Aber noch liefert Russland Gas und Kohle in den Westen, und das nicht nur nach Deutschland. Und nicht alle Staaten der Welt verurteilen Russland: Neben den üblichen Russland-Verbündeten wie Nordkorea, Iran, Kuba, Venezuela, das sandinistische Nicaragua, El Salvador, Bolivien sind das auch das rechtsradikale-autoritäre Brasilien unter Bolsonaro, Erdogans Türkei, Saudi-Arabien, die Vereinigten Arabischen Emirate, Katar oder auch Israel.
Und natürlich auch die VR China. Das hat Auswirkungen auf die Finanzsanktionen. Bereits heute haben Russland und die VR China eigene Zahlungssysteme entwickelt, um sich mittelfristig von Swift unabhängiger zu machen. Seit 2014/15 wurde das russische "System for Transfer of Financial Messages" (SPFS) aufgebaut und verbindet zwar erst rund 400 meist russische Banken, kann aber zumindest im innerrussischen Zahlungsverkehr Swift komplett ersetzen und auch in den Anrainerstaaten und ehemaligen Sowjetrepubliken wie Armenistan, Kasachstan oder Kirgistan eingesetzt werden. Wenn die geplante Verbindung mit dem grenzüberschreitenden chinesischen "Cross-Border Interbank Payment System" (Cips) gelingt, dann kann Russland eine Umleitung seiner Zahlungsströme über China durchsetzen.
https://www.manager-magazin.de/politik/swift-gegen-spfs-und-cips-die-folgen-eines-swift-ausschlusses-fuer-russland-china-und-europa-a-a5cacff2-d380-486c-95b1-8805cec6ccc8 (Öffnet in neuem Fenster)
Der Westen kann aber nicht noch die Russland betreffenden umfassenden Sanktionen zusätzlich auf China ausweiten, ohne die Kriegsgefahr nicht noch globaler auszubreiten.
Nimmt man das Narrativ, Putin sei unberechenbar, wahnsinnig, schotte sich ab und sei die größte Gefahr für den Weltfrieden, müsste der Westen, müssten vor allem die USA das sich immer stärker anbahnende Bündnis aus Russland und China aufbrechen. Das bedeutet eine Abkehr der Anti-VR China-Politik der USA, wie sie trotz ihrer unterschiedlichen ideologischen Ausrichtung sowohl die Trump- wie auch die Biden-Administration bislang vehement verfolgt haben.
Bislang hat Russland bereits über seinen Beistandspakt "Collective Security Treaty Organization" (CSTO, russisch: ODKB) die ehemaligen Sowjetrepubliken Belarus, Kasachstan, Armenien, Kirgistan und Tadschikistan an sich gebunden. Diese Allianz besteht nicht nur theoretisch auf dem Papier, sondern sie wird leider im Interesse Russlands auch gelebt.
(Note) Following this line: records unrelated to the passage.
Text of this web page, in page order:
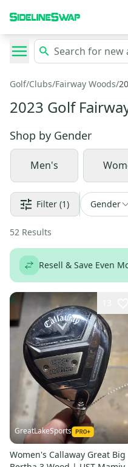
Golf/Clubs/Fairway Woods/
2023 Golf
Shop by Gender
Men's
Filter (1) Gender
52 Results
Resell & Save Even
GreatLakeSports
Women's Callaway Great Big
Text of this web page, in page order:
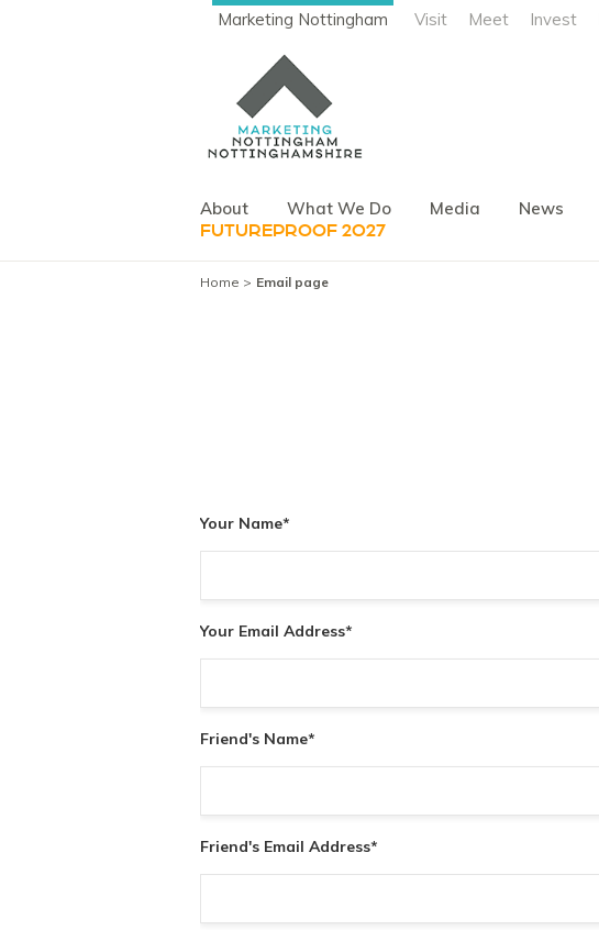
Marketing Nottingham Visit Meet Invest
About What We Do Media News
FUTUREPROOF 2027
Home Email page
Your Name*
Your Email Address*
Friend's Name*
Friend's Email Address*
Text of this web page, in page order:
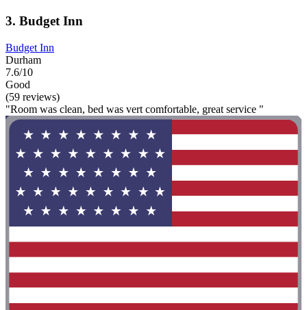
3. Budget Inn
Budget Inn
Durham
7.6/10
Good
(59 reviews)
"Room was clean, bed was vert comfortable, great service "
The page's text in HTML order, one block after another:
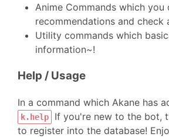
Anime Commands which you
recommendations and check
Utility commands which
information~!
Help / Usage
In a command which Akane has
k.help If you're new to the bot,
to register into the database!
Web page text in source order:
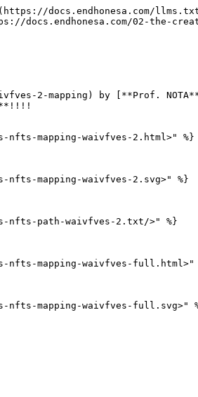
docs.endhonesa.com/
docs.endhonesa.com/02-the-
2-mapping) by [**Prof.
nfts-mapping-waivfves-2.html>" %}
nfts-mapping-waivfves-2.svg>" %}
nfts-path-waivfves-2.txt/>" %}
nfts-mapping-waivfves-full.html>"
nfts-mapping-waivfves-full.svg>"
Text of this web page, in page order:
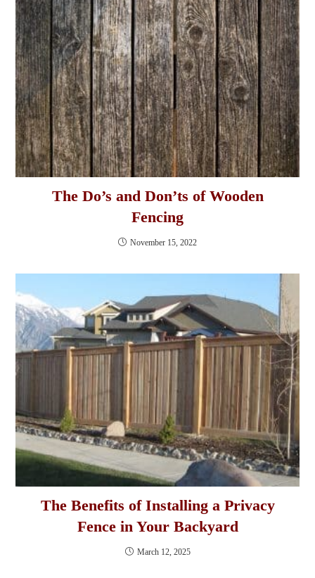
The Do’s and Don’ts of Wooden
Fencing
November 15, 2022
The Benefits of Installing a Privacy
Fence in Your Backyard
March 12, 2025
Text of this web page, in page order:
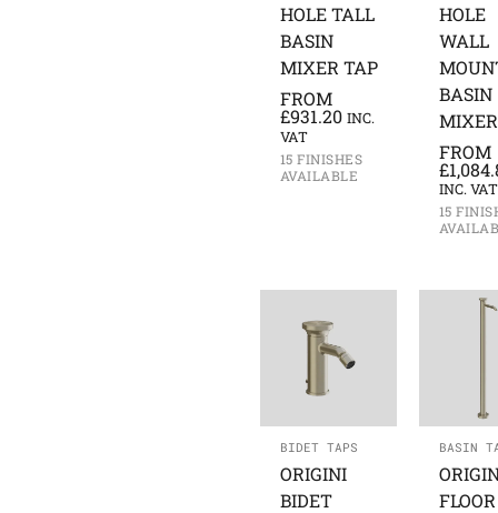
HOLE TALL
BASIN
MIXER TAP
FROM
£931.20 INC.
VAT
15 FINISHES
AVAILABLE
HOLE
WALL
BASIN
FROM
£
INC. VAT
15
BIDET TAPS
ORIGINI
BIDET
BASIN
FLOOR
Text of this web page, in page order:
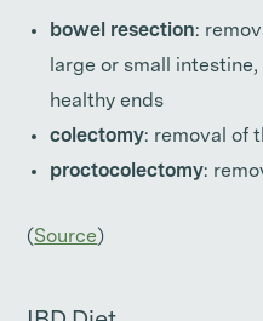
bowel resection:
large or small
healthy ends
colectomy: removal of
proctocolectomy:
(Source)
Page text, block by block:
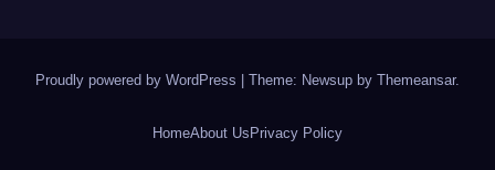
Proudly powered by WordPress | Theme: Newsup by Themeansar.
HomeAbout Us Privacy Policy
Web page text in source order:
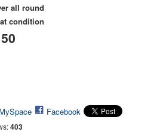
all round
condition
MySpace Facebook
403
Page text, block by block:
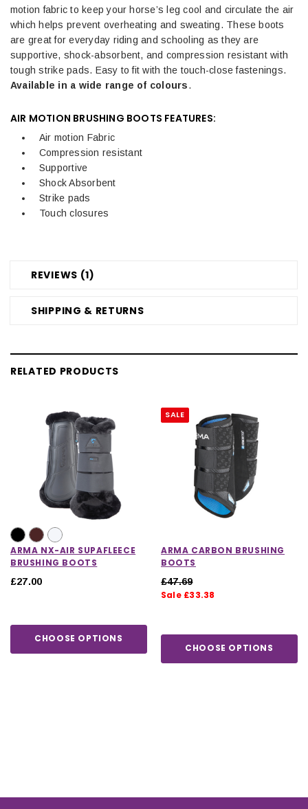
REVIEWS (1)
SHIPPING & RETURNS
motion fabric to keep your horse’s leg cool and circulate the air
which helps prevent overheating and sweating. These boots
are great for everyday riding and schooling as they are
supportive, shock-absorbent, and compression resistant with
tough strike pads. Easy to fit with the touch-close fastenings.
Available in a wide range of colours.
AIR MOTION BRUSHING BOOTS FEATURES:
Air motion Fabric
Compression resistant
Supportive
Shock Absorbent
Strike pads
Touch closures
RELATED PRODUCTS
ARMA NX-AIR SUPAFLEECE
BRUSHING BOOTS
£27.00
CHOOSE OPTIONS
SALE
ARMA CARBON BRUSHING
BOOTS
£47.69
Sale £33.38
CHOOSE OPTIONS
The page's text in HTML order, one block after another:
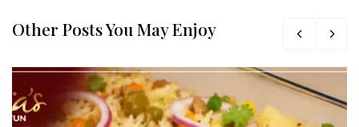
Other Posts You May Enjoy
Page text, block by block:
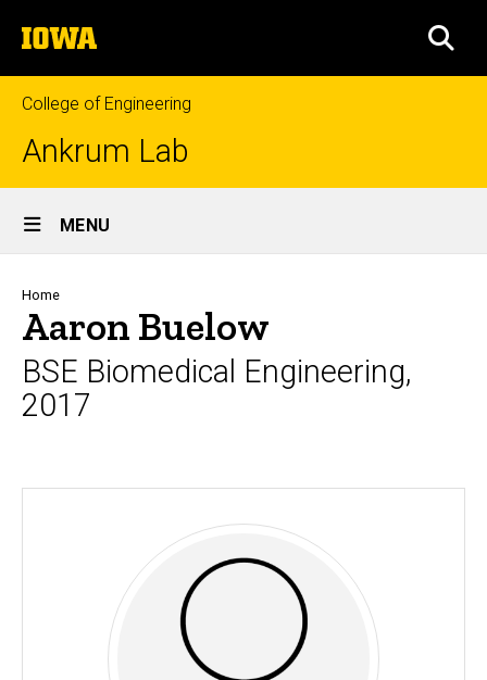
to
content
The
University
of
Iowa
College of Engineering
Ankrum Lab
Site
Main
Navigation
MENU
Breadcrumb
Home
Aaron Buelow
BSE Biomedical Engineering,
2017

Am 05. Januar 2022 erbat daher die kasachische Regierung von der CSTO die Entsendung von "Friedenskräften" zur Eindämmung "terroristischer Banden", was in Wirklichkeit gegen steigende Benzinpreise und Freiheitseinschränkungen protestierende Demonstranten gerichtet war.
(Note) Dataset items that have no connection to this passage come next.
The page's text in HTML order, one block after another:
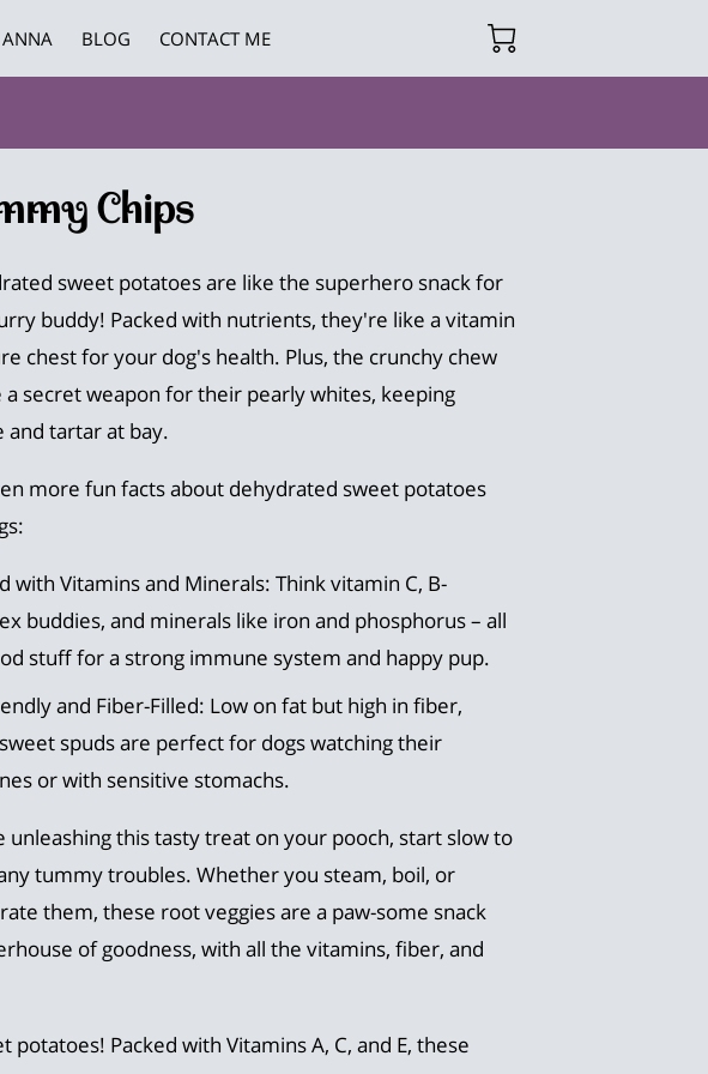
ANNA BLOG CONTACT ME
Chips
sweet potatoes are like the superhero snack for
buddy! Packed with nutrients, they're like a vitamin
chest for your dog's health. Plus, the crunchy chew
a secret weapon for their pearly whites, keeping
and tartar at bay.
more fun facts about dehydrated sweet potatoes
with Vitamins and Minerals: Think vitamin C, B-
buddies, and minerals like iron and phosphorus – all
stuff for a strong immune system and happy pup.
and Fiber-Filled: Low on fat but high in fiber,
spuds are perfect for dogs watching their
or with sensitive stomachs.
unleashing this tasty treat on your pooch, start slow to
tummy troubles. Whether you steam, boil, or
them, these root veggies are a paw-some snack
of goodness, with all the vitamins, fiber, and
Packed with Vitamins A, C, and E, these
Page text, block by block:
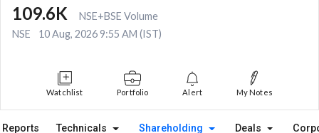
109.6K
NSE+BSE Volume
NSE
10 Aug, 2026 9:55 AM (IST)
Watchlist Portfolio Alert My Notes
Reports Technicals Shareholding Deals
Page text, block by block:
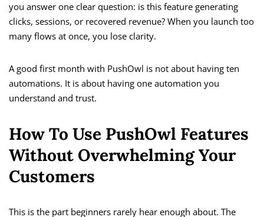
you answer one clear question: is this feature generating
clicks, sessions, or recovered revenue? When you launch too
many flows at once, you lose clarity.
A good first month with PushOwl is not about having ten
automations. It is about having one automation you
understand and trust.
How To Use PushOwl Features
Without Overwhelming Your
Customers
This is the part beginners rarely hear enough about. The

https://eurasianet.org/csto-agrees-to-intervene-in-kazakhstan-unrest (Öffnet in neuem Fenster)Die Amerikaner haben ihrerseits Bündnisse geschmiedet, geostrategisch gerichtet gegen Russland wie auch gegen die VR China.
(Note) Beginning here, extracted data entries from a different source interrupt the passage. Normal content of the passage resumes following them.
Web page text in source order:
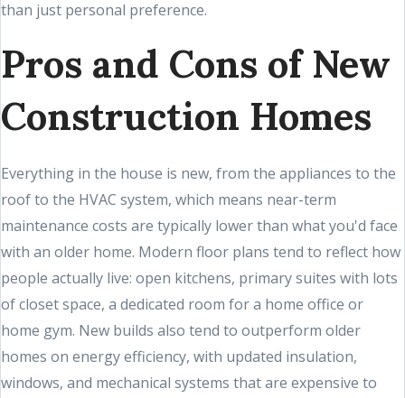
than just personal preference.
Pros and Cons of New
Construction Homes
Everything in the house is new, from the appliances to the
roof to the HVAC system, which means near-term
maintenance costs are typically lower than what you'd face
with an older home. Modern floor plans tend to reflect how
people actually live: open kitchens, primary suites with lots
of closet space, a dedicated room for a home office or
home gym. New builds also tend to outperform older
homes on energy efficiency, with updated insulation,
windows, and mechanical systems that are expensive to
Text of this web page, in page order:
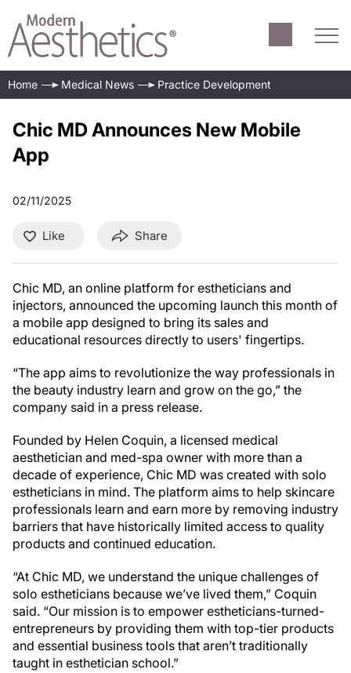
Home Medical News Practice Development
Chic MD Announces New Mobile
App
02/11/2025
Like Share
Chic MD, an online platform for estheticians and
injectors, announced the upcoming launch this month of
a mobile app designed to bring its sales and
educational resources directly to users' fingertips.
“The app aims to revolutionize the way professionals in
the beauty industry learn and grow on the go,” the
company said in a press release.
Founded by Helen Coquin, a licensed medical
aesthetician and med-spa owner with more than a
decade of experience, Chic MD was created with solo
estheticians in mind. The platform aims to help skincare
professionals learn and earn more by removing industry
barriers that have historically limited access to quality
products and continued education.
“At Chic MD, we understand the unique challenges of
solo estheticians because we’ve lived them,” Coquin
said. “Our mission is to empower estheticians-turned-
entrepreneurs by providing them with top-tier products
and essential business tools that aren’t traditionally
taught in esthetician school.”
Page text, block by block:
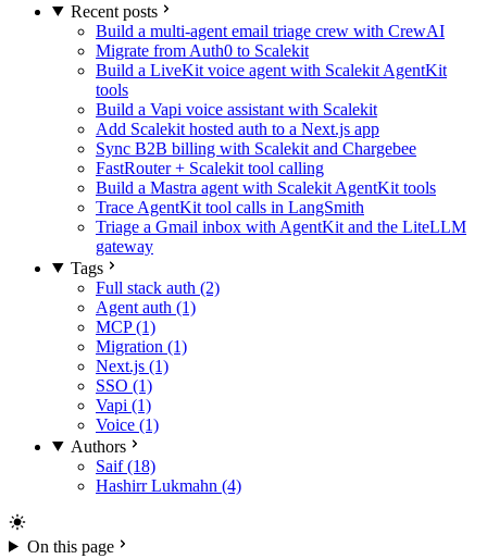
Recent posts
Build a multi-agent email triage crew with CrewAI
Migrate from Auth0 to Scalekit
Build a LiveKit voice agent with Scalekit AgentKit
tools
Build a Vapi voice assistant with Scalekit
Add Scalekit hosted auth to a Next.js app
Sync B2B billing with Scalekit and Chargebee
FastRouter + Scalekit tool calling
Build a Mastra agent with Scalekit AgentKit tools
Trace AgentKit tool calls in LangSmith
Triage a Gmail inbox with AgentKit and the LiteLLM
gateway
Tags
Full stack auth (2)
Agent auth (1)
MCP (1)
Migration (1)
Next.js (1)
SSO (1)
Vapi (1)
Voice (1)
Authors
Saif (18)
Hashirr Lukmahn (4)
On this page
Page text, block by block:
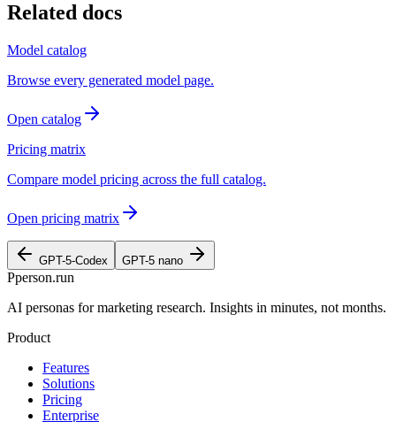
Related docs
Model catalog
Browse every generated model page.
Open catalog
Pricing matrix
Compare model pricing across the full catalog.
Open pricing matrix
GPT-5-Codex GPT-5 nano
Pperson.run
AI personas for marketing research. Insights in minutes, not months.
Product
Features
Solutions
Pricing
Enterprise
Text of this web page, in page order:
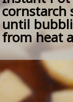
cornstarch
until
from heat
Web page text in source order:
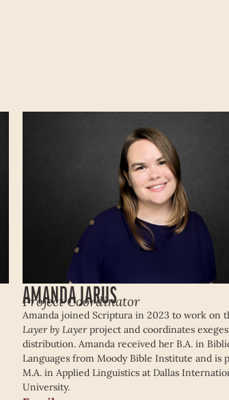
AMANDA JARUS
Project Coordinator
Amanda joined Scriptura in 2023 to work on
Layer by Layerproject and coordinates
distribution. Amanda received her B.A. in
Languages from Moody Bible Institute and is
M.A. in Applied Linguistics at Dallas
University.
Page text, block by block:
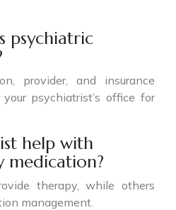
psychiatric
provider, and insurance
psychiatrist’s office for
help with
medication?
therapy, while others
management.
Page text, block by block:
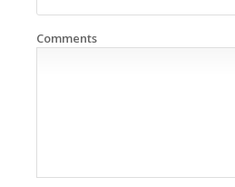
Comments
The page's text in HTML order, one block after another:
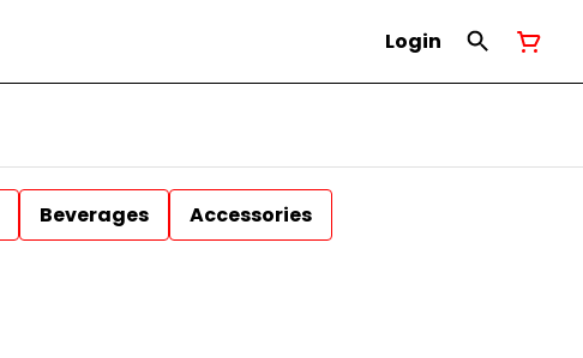
Login
Beverages
Accessories

- Quad - ein loses Bündnis aus den USA, Japan, Indien und Australien
- AUCUS - ein Bünsnis aus den USA, Großbritannien und Australien
Aber gegen die gewaltige Landmasse, Bevölkerungszahl, Militär- und jetzt auch Wirtschaftsmacht aus der VR China und Russland sind diese Bündnisse unterlegen. Den USA und dem Westen bleibt als Alternative, sich mit diktatorischen, despotischen Regimes wie Vietnam und VR China zu arrangieren, um gegen Putin vorzugehen.
Nur durch diese diplomatischen Schachzüge kann der Westen, können die USA eine Stärke aufbauen, um Putin vor weiteren Angriffskriegen abzuhalten.
Und trotz all dieser geostrategischen Überlegungen: es wird dem Westen auch nach der wahrscheinlichen Niederlage der Ukraine und ihre Einbindung in die russische Machtsphäre nichts anderes übrig bleiben, als mit Putin zu reden.
Eine Politik der Stärke allein kann nicht erfolgreich sein, es braucht auch Diplomatie und Gespräche. Immer wieder.
Es wird langer Atem nötig sein, um den Frieden zu wahren. Osteuropa stand 1945 bis 1991 unter sowjetkommunistischer Hegemonie. Heute stehen wir wieder vor einer solchen Herausforderung!